Would you print all of the entries exactly, please, but without their pictures?

------ DATA SECTION

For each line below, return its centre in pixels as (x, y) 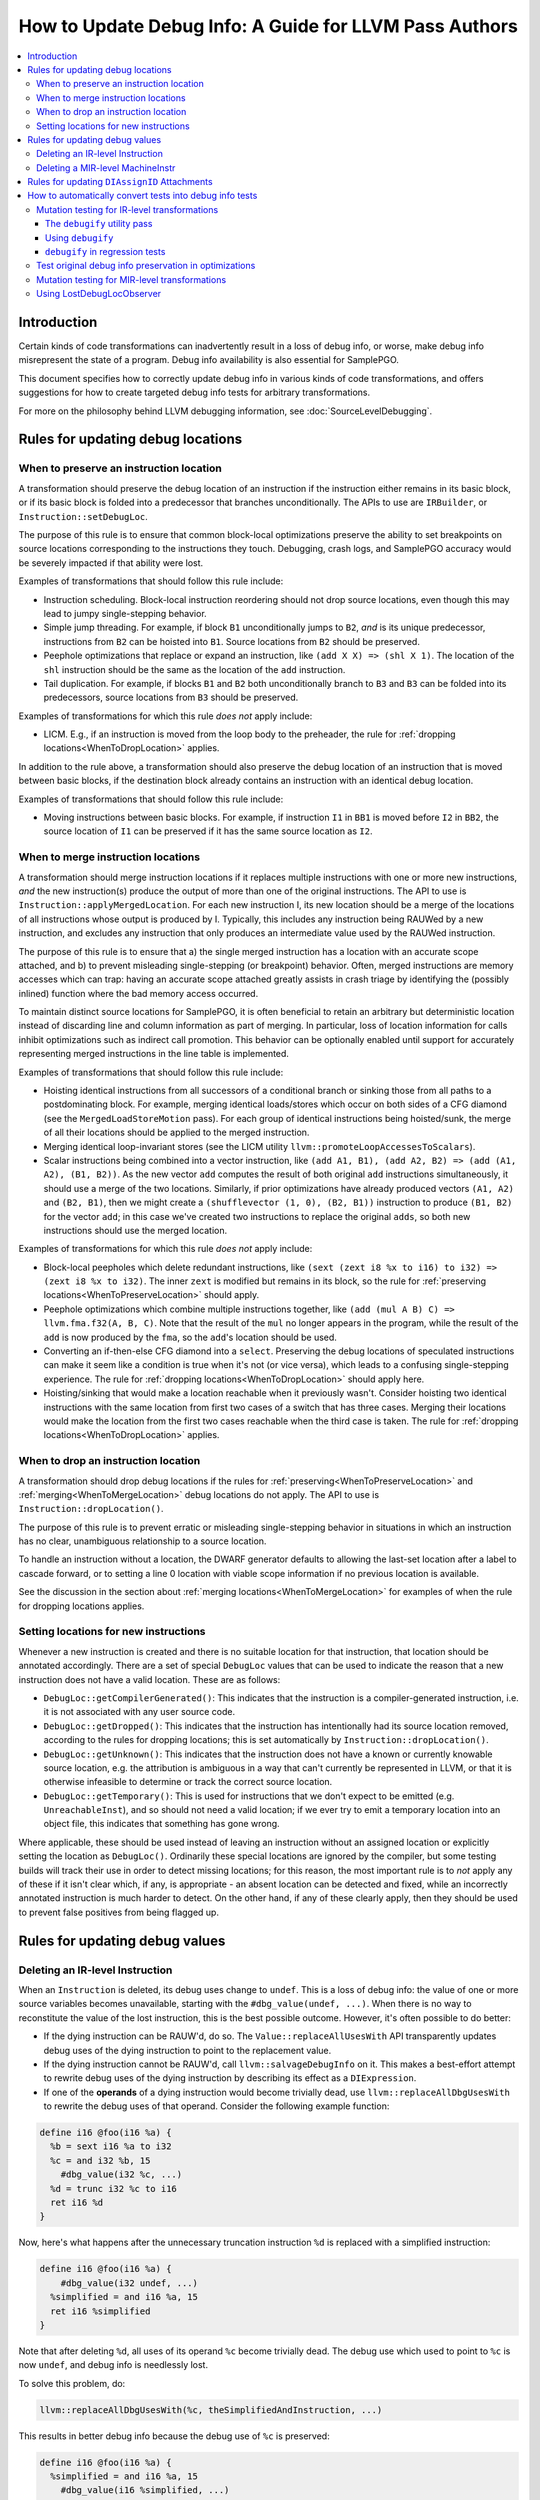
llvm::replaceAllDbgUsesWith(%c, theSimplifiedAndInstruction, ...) (211, 2409)
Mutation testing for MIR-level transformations (131, 279)
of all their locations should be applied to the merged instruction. (176, 1132)
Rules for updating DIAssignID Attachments (120, 182)
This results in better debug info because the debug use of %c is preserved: (174, 2436)
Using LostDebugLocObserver (99, 294)
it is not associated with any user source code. (139, 1712)
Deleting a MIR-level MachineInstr (106, 167)

------------

[THE ANSWER]
For each line below, return its centre in pixels as (x, y) 
llvm::replaceAllDbgUsesWith(%c, theSimplifiedAndInstruction, ...) (211, 2409)
Mutation testing for MIR-level transformations (131, 279)
of all their locations should be applied to the merged instruction. (176, 1132)
Rules for updating DIAssignID Attachments (120, 182)
This results in better debug info because the debug use of %c is preserved: (174, 2436)
Using LostDebugLocObserver (99, 294)
it is not associated with any user source code. (139, 1712)
Deleting a MIR-level MachineInstr (106, 167)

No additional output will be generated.